=== Data provided ===
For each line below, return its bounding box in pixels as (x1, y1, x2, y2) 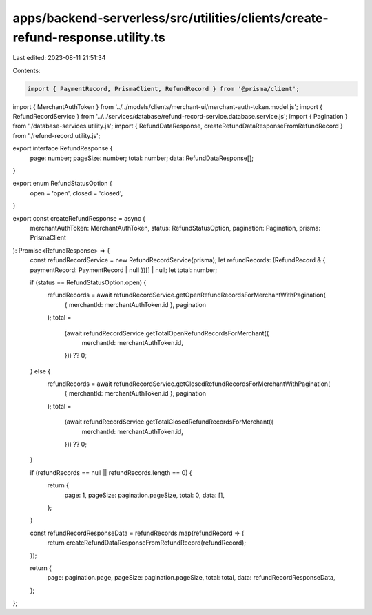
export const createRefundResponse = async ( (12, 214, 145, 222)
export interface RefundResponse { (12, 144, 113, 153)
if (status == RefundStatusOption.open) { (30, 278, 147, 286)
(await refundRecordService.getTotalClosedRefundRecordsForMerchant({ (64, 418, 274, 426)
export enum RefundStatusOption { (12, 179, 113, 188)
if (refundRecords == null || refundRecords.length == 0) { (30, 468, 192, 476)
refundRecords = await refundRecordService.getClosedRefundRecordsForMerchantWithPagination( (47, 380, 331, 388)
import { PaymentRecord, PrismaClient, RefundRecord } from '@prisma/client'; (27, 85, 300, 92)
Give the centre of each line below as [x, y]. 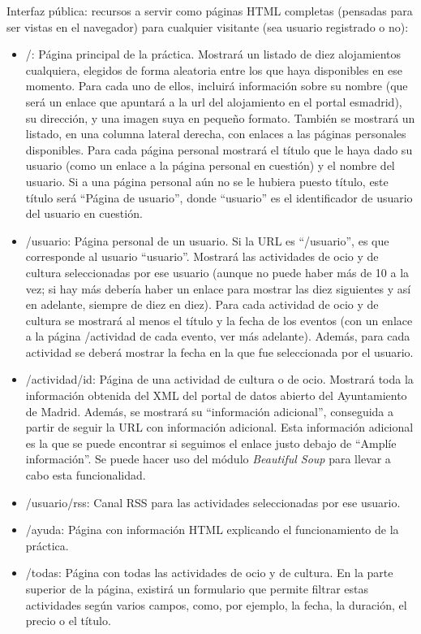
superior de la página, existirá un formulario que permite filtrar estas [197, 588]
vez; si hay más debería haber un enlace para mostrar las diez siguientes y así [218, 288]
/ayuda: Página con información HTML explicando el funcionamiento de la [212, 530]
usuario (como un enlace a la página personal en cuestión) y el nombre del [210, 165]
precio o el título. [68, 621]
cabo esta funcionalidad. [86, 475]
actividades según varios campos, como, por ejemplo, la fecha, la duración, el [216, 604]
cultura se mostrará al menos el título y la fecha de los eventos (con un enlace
===
Task instructions:
Lines with "título": find them in the data and copy each one.

Solved exercise:
precio o el título. [68, 621]
cultura se mostrará al menos el título y la fecha de los eventos (con un enlace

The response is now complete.